Activity ::
Nothing may be dropped or added when the entries below are copied.
··· Data shown
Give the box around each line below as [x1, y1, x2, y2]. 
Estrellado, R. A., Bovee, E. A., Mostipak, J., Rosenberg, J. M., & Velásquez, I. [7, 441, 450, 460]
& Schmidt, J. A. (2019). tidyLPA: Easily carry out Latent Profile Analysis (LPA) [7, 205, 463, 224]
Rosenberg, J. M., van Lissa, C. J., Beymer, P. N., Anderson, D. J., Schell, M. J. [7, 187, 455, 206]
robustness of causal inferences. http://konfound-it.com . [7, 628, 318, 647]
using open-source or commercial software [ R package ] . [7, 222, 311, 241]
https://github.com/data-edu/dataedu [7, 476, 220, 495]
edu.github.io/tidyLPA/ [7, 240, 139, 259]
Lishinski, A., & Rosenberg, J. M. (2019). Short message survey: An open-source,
······
Result of the task ::
Give the box around each line below as [x1, y1, x2, y2]. 
Estrellado, R. A., Bovee, E. A., Mostipak, J., Rosenberg, J. M., & Velásquez, I. [7, 441, 450, 460]
& Schmidt, J. A. (2019). tidyLPA: Easily carry out Latent Profile Analysis (LPA) [7, 205, 463, 224]
Rosenberg, J. M., van Lissa, C. J., Beymer, P. N., Anderson, D. J., Schell, M. J. [7, 187, 455, 206]
robustness of causal inferences. http://konfound-it.com . [7, 628, 318, 647]
using open-source or commercial software [ R package ] . [7, 222, 311, 241]
https://github.com/data-edu/dataedu [7, 476, 220, 495]
edu.github.io/tidyLPA/ [7, 240, 139, 259]
Lishinski, A., & Rosenberg, J. M. (2019). Short message survey: An open-source,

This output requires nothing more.